Using the buy/sell points from the previous function, this calculates the percent changes day-to-day and the resulting portfolio values. The percent changes are used downstream to calculate volatility while the portfolio values are eventually charted in another function.


benchmark_strategy

This benchmarks the Bollinger Band based trend-following strategy against simply holding another asset (defaults to VTI). Key metrics include:

  • cumulative_return - percentage total return from principal to total
  • annual_return - annualized return as a percentage (this is a bogus value if the lookback period is < 1 year)
  • volatility - standard deviation of percent differences
  • sharpe_ratio - performance relative to a risk-free asset (this metric could definitely use some tuning)

execute_daily_trade_decision

This is the function that is intended to be run every day after market close for a given asset and then indicate a BUY, SELL, or NO-OP decision. Once the decision is calculated, the resulting dataframe (or last row) is uploaded to Mongo and an email with the decision is sent to the desired end user.

Deployment

There's a research component and a production component to this project. For simple research purposes, it's enough to just clone the repo, install the dependencies, and fire up a notebook. A production environment that monitors the buy/sell lines, notifies users, stores data, and regenerates charts all on a daily cadence is a slightly different flavor of problem than research.

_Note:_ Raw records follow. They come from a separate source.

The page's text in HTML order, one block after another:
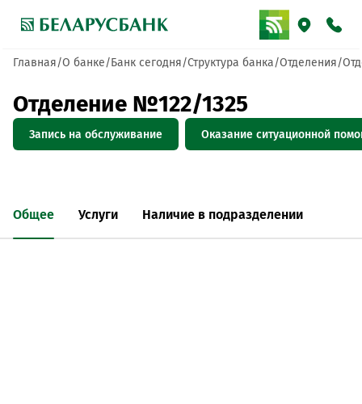
Главная О банке Банк сегодня Структура банка Отделения
Отделение №122/1325
Запись на обслуживание Оказание ситуационной
Общее Услуги Наличие в подразделении
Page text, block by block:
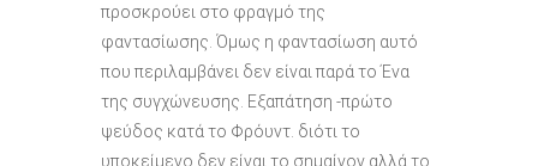
προσκρούει στο φραγμό της
φαντασίωσης. Όμως η φαντασίωση αυτό
που περιλαμβάνει δεν είναι παρά το Ένα
της συγχώνευσης. Εξαπάτηση -πρώτο
ψεύδος κατά το Φρόυντ. διότι το
υποκείμενο δεν είναι το σημαίνον αλλά το
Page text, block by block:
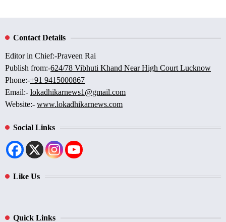
Contact Details
Editor in Chief:-Praveen Rai
Publish from:-624/78 Vibhuti Khand Near High Court Lucknow
Phone:-+91 9415000867
Email:- lokadhikarnews1@gmail.com
Website:- www.lokadhikarnews.com
Social Links
Like Us
Quick Links
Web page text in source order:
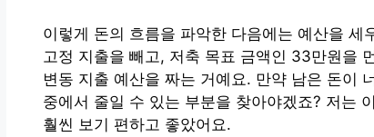
이렇게 돈의 흐름을 파악한 다음에는 예산을 세
고정 지출을 빼고, 저축 목표 금액인 33만원을
변동 지출 예산을 짜는 거예요. 만약 남은 돈이
중에서 줄일 수 있는 부분을 찾아야겠죠? 저는
훨씬 보기 편하고 좋았어요.
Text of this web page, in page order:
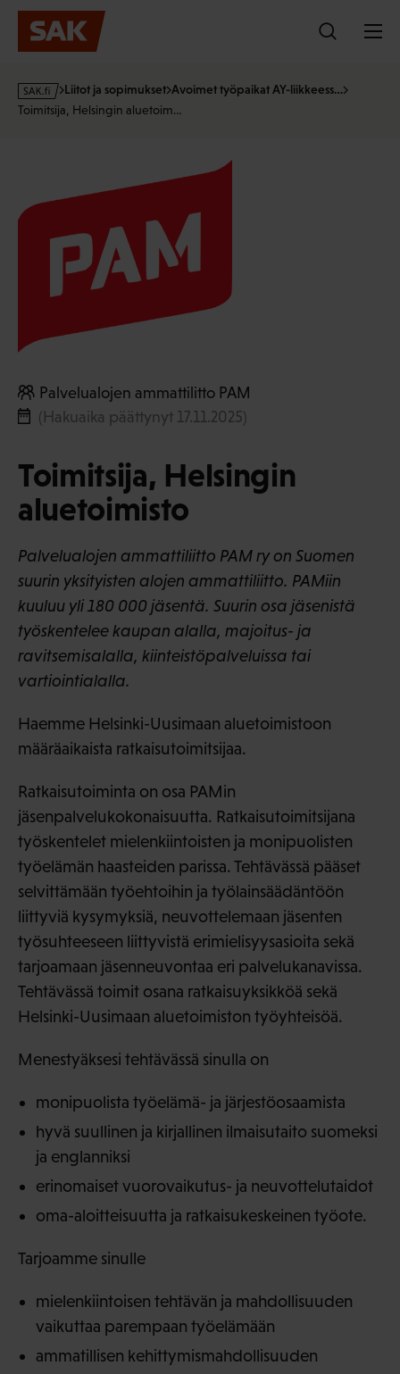
Hyppää
sisältöön
s
a
Liitot ja sopimukset Avoimet työpaikat AY-liikkeess…
Toimitsija, Helsingin aluetoim…
Palvelualojen ammattilitto PAM
(Hakuaika päättynyt 17.11.2025)
Toimitsija, Helsingin
aluetoimisto
Palvelualojen ammattiliitto PAM ry on Suomen
suurin yksityisten alojen ammattiliitto. PAMiin
kuuluu yli 180 000 jäsentä. Suurin osa jäsenistä
työskentelee kaupan alalla, majoitus- ja
ravitsemisalalla, kiinteistöpalveluissa tai
vartiointialalla.
Haemme Helsinki-Uusimaan aluetoimistoon
määräaikaista ratkaisutoimitsijaa.
Ratkaisutoiminta on osa PAMin
jäsenpalvelukokonaisuutta. Ratkaisutoimitsijana
työskentelet mielenkiintoisten ja monipuolisten
työelämän haasteiden parissa. Tehtävässä pääset
selvittämään työehtoihin ja työlainsäädäntöön
liittyviä kysymyksiä, neuvottelemaan jäsenten
työsuhteeseen liittyvistä erimielisyysasioita sekä
tarjoamaan jäsenneuvontaa eri palvelukanavissa.
Tehtävässä toimit osana ratkaisuyksikköä sekä
Helsinki-Uusimaan aluetoimiston työyhteisöä.
Menestyäksesi tehtävässä sinulla on
monipuolista työelämä- ja järjestöosaamista
hyvä suullinen ja kirjallinen ilmaisutaito suomeksi
ja englanniksi
erinomaiset vuorovaikutus- ja neuvottelutaidot
oma-aloitteisuutta ja ratkaisukeskeinen työote.
Tarjoamme sinulle
mielenkiintoisen tehtävän ja mahdollisuuden
vaikuttaa parempaan työelämään
ammatillisen kehittymismahdollisuuden
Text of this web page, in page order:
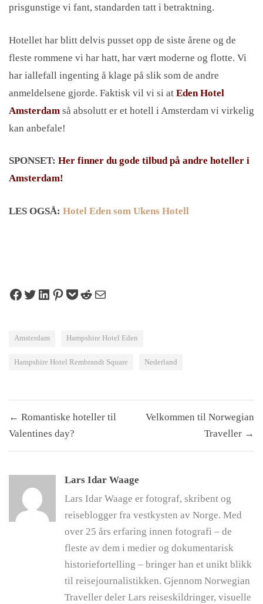
prisgunstige vi fant, standarden tatt i betraktning.
Hotellet har blitt delvis pusset opp de siste årene og de
fleste rommene vi har hatt, har vært moderne og flotte. Vi
har iallefall ingenting å klage på slik som de andre
anmeldelsene gjorde. Faktisk vil vi si at Eden Hotel
Amsterdam så absolutt er et hotell i Amsterdam vi virkelig
kan anbefale!
SPONSET: Her finner du gode tilbud på andre hoteller i
Amsterdam!
LES OGSÅ: Hotel Eden som Ukens Hotell
Share on Facebook
Tweet on Twitter
Share on LinkedIn
Pin on Pinterest
Save to pocket
Share on Reddit
Share via Email
Amsterdam Hampshire Hotel Eden
Hampshire Hotel Rembrandt Square Nederland
Innleggsnavigasjon
← Romantiske hoteller til
Valentines day?
Velkommen til Norwegian
Traveller →
Lars Idar Waage
Lars Idar Waage er fotograf, skribent og
reiseblogger fra vestkysten av Norge. Med
over 25 års erfaring innen fotografi – de
fleste av dem i medier og dokumentarisk
historiefortelling – bringer han et unikt blikk
til reisejournalistikken. Gjennom Norwegian
Traveller deler Lars reiseskildringer, visuelle
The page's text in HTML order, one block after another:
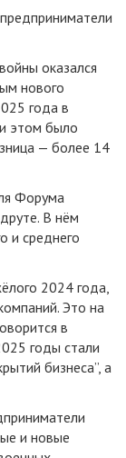
оказался
нового
года в
этом было
— более 14
Форума
В нём
и среднего
2024 года,
Это на
в
годы стали
бизнеса”, а
и новые
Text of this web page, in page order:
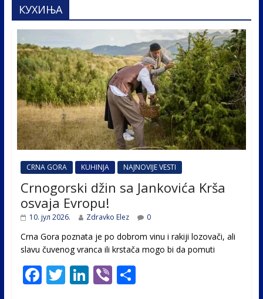
КУХИЊА
CRNA GORA KUHINJA NAJNOVIJE VESTI
Crnogorski džin sa Jankovića Krša
osvaja Evropu!
10. јул 2026. Zdravko Elez 0
Crna Gora poznata je po dobrom vinu i rakiji lozovači, ali
slavu čuvenog vranca ili krstača mogo bi da pomuti
F T Li Vi S
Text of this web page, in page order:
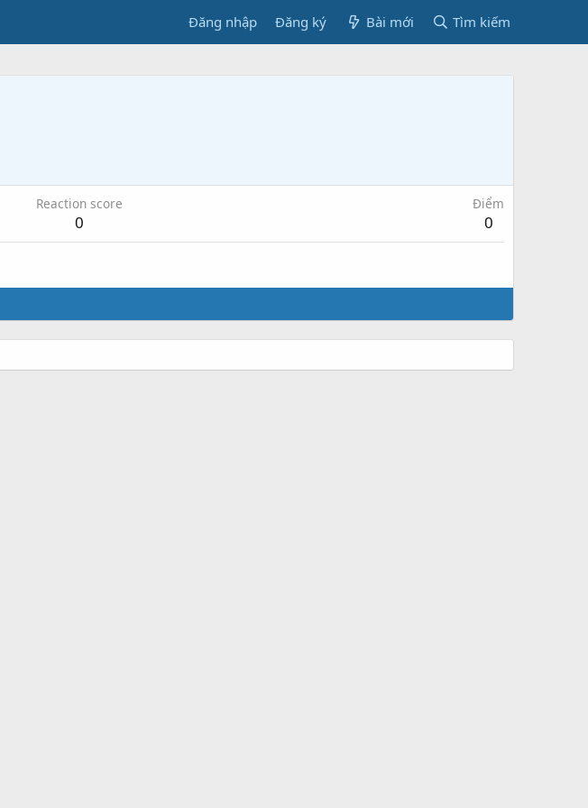
Đăng nhập Đăng ký Bài mới Tìm kiếm
Reaction score
0
Điểm
0
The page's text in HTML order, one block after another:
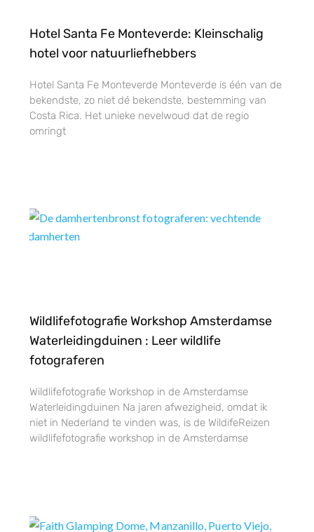
Hotel Santa Fe Monteverde: Kleinschalig
hotel voor natuurliefhebbers
Hotel Santa Fe Monteverde Monteverde is één van de
bekendste, zo niet dé bekendste, bestemming van
Costa Rica. Het unieke nevelwoud dat de regio
omringt
Wildlifefotografie Workshop Amsterdamse
Waterleidingduinen : Leer wildlife
fotograferen
Wildlifefotografie Workshop in de Amsterdamse
Waterleidingduinen Na jaren afwezigheid, omdat ik
niet in Nederland te vinden was, is de WildifeReizen
wildlifefotografie workshop in de Amsterdamse
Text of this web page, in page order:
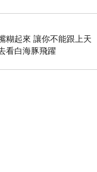
糊起來 讓你不能跟上天
看白海豚飛躍
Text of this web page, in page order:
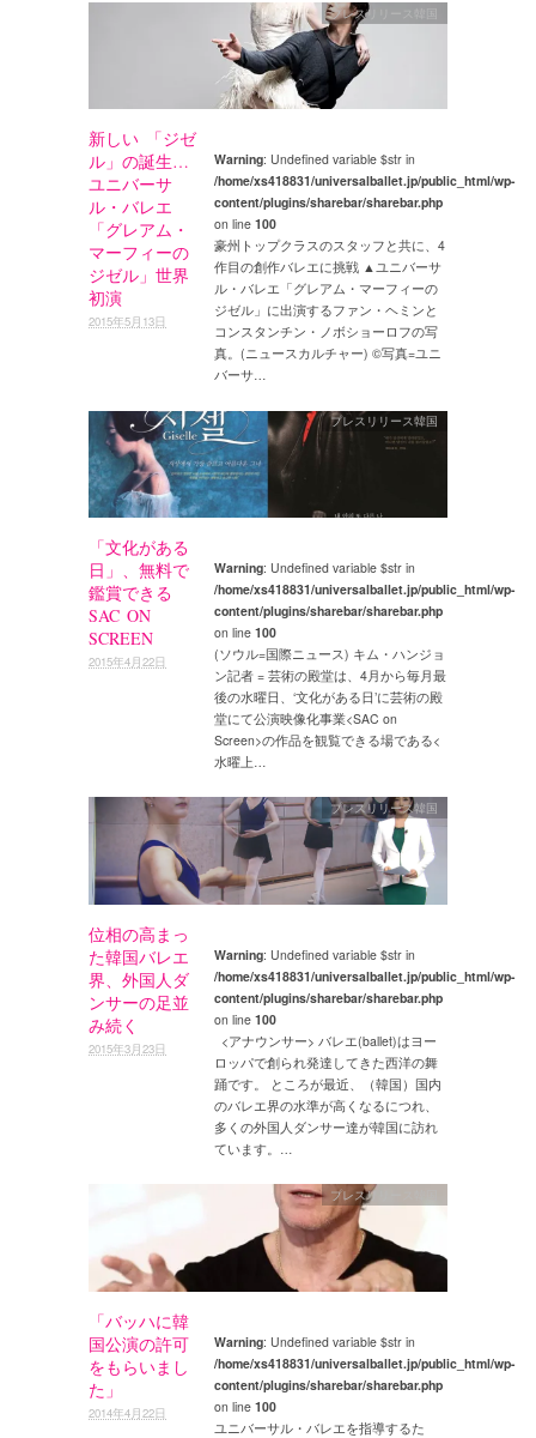
新しい 「ジゼ
ル」の誕生…
ユニバーサ
ル・バレエ
「グレアム・
マーフィーの
ジゼル」世界
初演
2015年5月13日
プレスリリース韓国
Warning: Undefined variable $str in
/home/xs418831/universalballet.jp/public_html/wp-
content/plugins/sharebar/sharebar.php
on line 100
豪州トップクラスのスタッフと共に、4
作目の創作バレエに挑戦 ▲ユニバーサ
ル・バレエ「グレアム・マーフィーの
ジゼル」に出演するファン・ヘミンと
コンスタンチン・ノボショーロフの写
真。(ニュースカルチャー) ©写真=ユニ
バーサ…
「文化がある
日」、無料で
鑑賞できる
SAC ON
SCREEN
2015年4月22日
プレスリリース韓国
Warning: Undefined variable $str in
/home/xs418831/universalballet.jp/public_html/wp-
content/plugins/sharebar/sharebar.php
on line 100
(ソウル=国際ニュース) キム・ハンジョ
ン記者 = 芸術の殿堂は、4月から毎月最
後の水曜日、‘文化がある日’に芸術の殿
堂にて公演映像化事業<SAC on
Screen>の作品を観覧できる場である<
水曜上…
位相の高まっ
た韓国バレエ
界、外国人ダ
ンサーの足並
み続く
2015年3月23日
プレスリリース韓国
Warning: Undefined variable $str in
/home/xs418831/universalballet.jp/public_html/wp-
content/plugins/sharebar/sharebar.php
on line 100
<アナウンサー> バレエ(ballet)はヨー
ロッパで創られ発達してきた西洋の舞
踊です。 ところが最近、（韓国）国内
のバレエ界の水準が高くなるにつれ、
多くの外国人ダンサー達が韓国に訪れ
ています。…
「バッハに韓
国公演の許可
をもらいまし
た」
2014年4月22日
プレスリリース韓国
Warning: Undefined variable $str in
/home/xs418831/universalballet.jp/public_html/wp-
content/plugins/sharebar/sharebar.php
on line 100
ユニバーサル・バレエを指導するた
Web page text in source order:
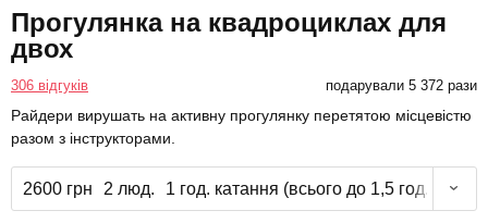
Прогулянка на квадроциклах для
двох
306 відгуків подарували 5 372 рази
Райдери вирушать на активну прогулянку перетятою місцевістю
разом з інструкторами.
2600 грн 2 люд. 1 год. катання (всього до 1,5 год.)
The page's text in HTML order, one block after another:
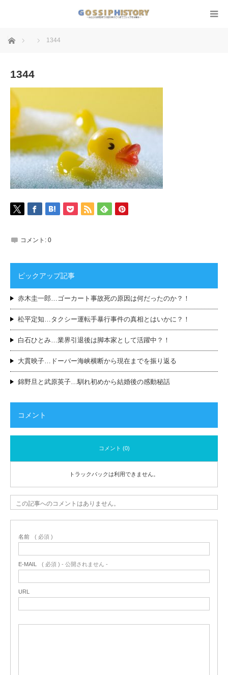
ホーム 1344
1344
コメント: 0
ピックアップ記事
赤木圭一郎…ゴーカート事故死の原因は何だったのか？！
松平定知…タクシー運転手暴行事件の真相とはいかに？！
白石ひとみ…業界引退後は脚本家として活躍中？！
大貫映子…ドーバー海峡横断から現在までを振り返る
錦野旦と武原英子…馴れ初めから結婚後の感動秘話
コメント
コメント (0)
トラックバックは利用できません。
この記事へのコメントはありません。
名前 ( 必須 )
E-MAIL ( 必須 ) - 公開されません -
URL
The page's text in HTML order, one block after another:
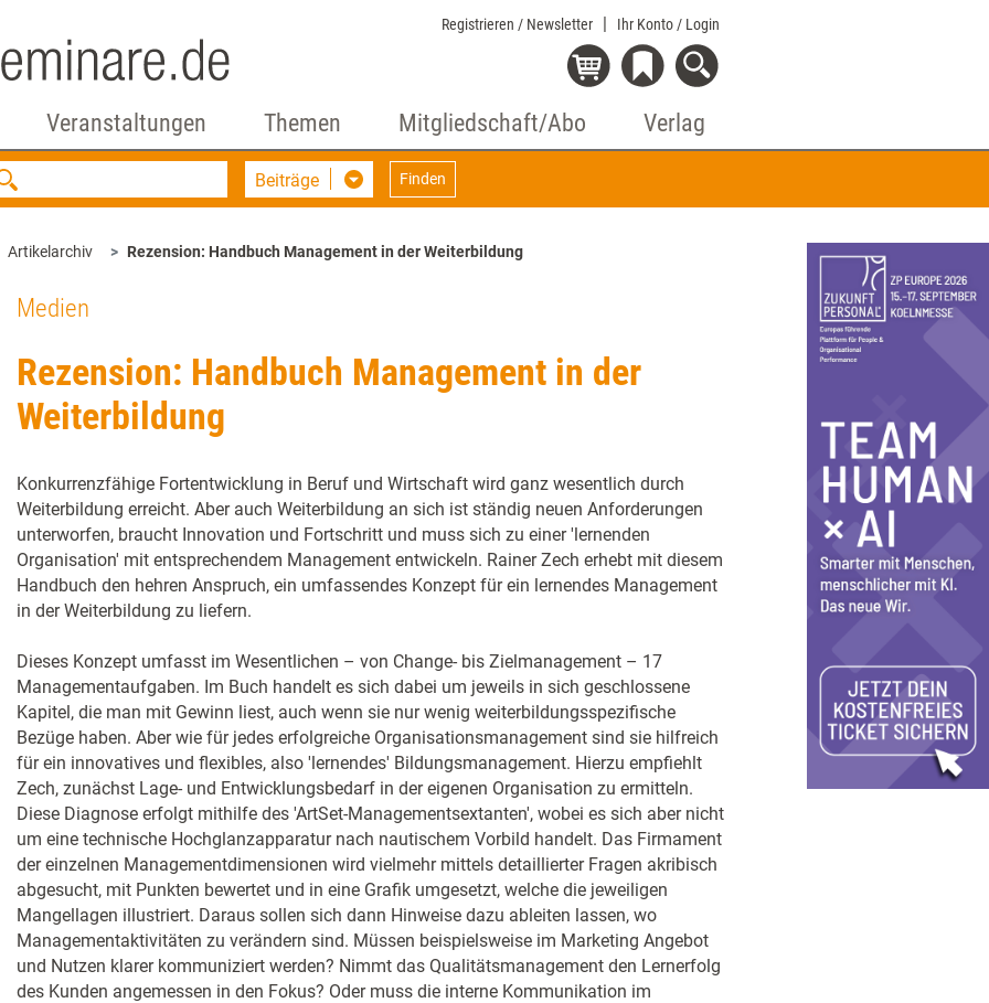
Registrieren / Newsletter Ihr Konto / Login
Veranstaltungen Themen Mitgliedschaft/Abo Verlag
Beiträge Finden
Artikelarchiv Rezension: Handbuch Management in der Weiterbildung
Medien
Rezension: Handbuch Management in der
Weiterbildung
Konkurrenzfähige Fortentwicklung in Beruf und Wirtschaft wird ganz wesentlich durch
Weiterbildung erreicht. Aber auch Weiterbildung an sich ist ständig neuen Anforderungen
unterworfen, braucht Innovation und Fortschritt und muss sich zu einer 'lernenden
Organisation' mit entsprechendem Management entwickeln. Rainer Zech erhebt mit diesem
Handbuch den hehren Anspruch, ein umfassendes Konzept für ein lernendes Management
in der Weiterbildung zu liefern.
Dieses Konzept umfasst im Wesentlichen – von Change- bis Zielmanagement – 17
Managementaufgaben. Im Buch handelt es sich dabei um jeweils in sich geschlossene
Kapitel, die man mit Gewinn liest, auch wenn sie nur wenig weiterbildungsspezifische
Bezüge haben. Aber wie für jedes erfolgreiche Organisationsmanagement sind sie hilfreich
für ein innovatives und flexibles, also 'lernendes' Bildungsmanagement. Hierzu empfiehlt
Zech, zunächst Lage- und Entwicklungsbedarf in der eigenen Organisation zu ermitteln.
Diese Diagnose erfolgt mithilfe des 'ArtSet-Managementsextanten', wobei es sich aber nicht
um eine technische Hochglanzapparatur nach nautischem Vorbild handelt. Das Firmament
der einzelnen Managementdimensionen wird vielmehr mittels detaillierter Fragen akribisch
abgesucht, mit Punkten bewertet und in eine Grafik umgesetzt, welche die jeweiligen
Mangellagen illustriert. Daraus sollen sich dann Hinweise dazu ableiten lassen, wo
Managementaktivitäten zu verändern sind. Müssen beispielsweise im Marketing Angebot
und Nutzen klarer kommuniziert werden? Nimmt das Qualitätsmanagement den Lern­erfolg
des Kunden angemessen in den Fokus? Oder muss die interne Kommunikation im

Rather than paying for compute & storage, self-hosting was an appealing alternative. For a bespoke self-hosted rig, the following was desirable:

  • "Always-on"
  • Globally accessible
  • Easily reproducible in case of failure
  • Able to serve as both research & production environment
  • Capable of interacting with a database that persists through application lifetimes

Containerization naturally satisfied these requirements. The Dockerfile and docker-compose.yml builds three containers:

  • A MongoDB container to serve as a persistent data store for the tickers of interest
  • A VSCode server to serve as a web-based IDE to support both research & deployment of daily asset monitoring
  • A Tailscale sidecar container to add the VSCode server to my personal tailnet

Breaking down the Dockerfile a bit further, there's some important things to note:

  • A virtual environment is in the container based on the requirements3.txt
  • The Python & Jupyter extensions are installed into the VSCode container
  • Tailscale is installed to expose this container to a user's Tailnet (can also be publicly exposed with Tailscale Funnel)
  • src & research directories are mounted as a volume into the container, meaning that edits across the web-based IDE occur locally (this is one of the major perks of this setup!)
  • Similarly, the mongo-data folder is mapped from the host to /data/db inside the container, ensuring MongoDB's data persists across container restarts
  • Important environment variables are stored in a .env file and ingested at container build time

To build the containers, run docker-compose up and to tear them down, run docker-compose down.

You can view an example deployed setup here.

Areas for Improvement

In no particular order:

  • The code is currently structured to only work with a lookback period, but a custom time range would be useful, especially for backtesting in certain conditions.
  • Some level of automated testing.
  • Typing is very useful, but currently only used in utils.py. It should be added to bollinger_bands.py.
  • Much of the code right now is very strongly tied to the yfinance API, a better approach would be adding a middle layer of abstraction to decouple the business logic from the data provider.
  • There's many types of Bollinger Bands to experiment with and a rigorous meta-analysis evaluating different combinations of the paramemters (lookback, asset classes, time ranges, markets, contrarian strategies) would be an interesting exercise.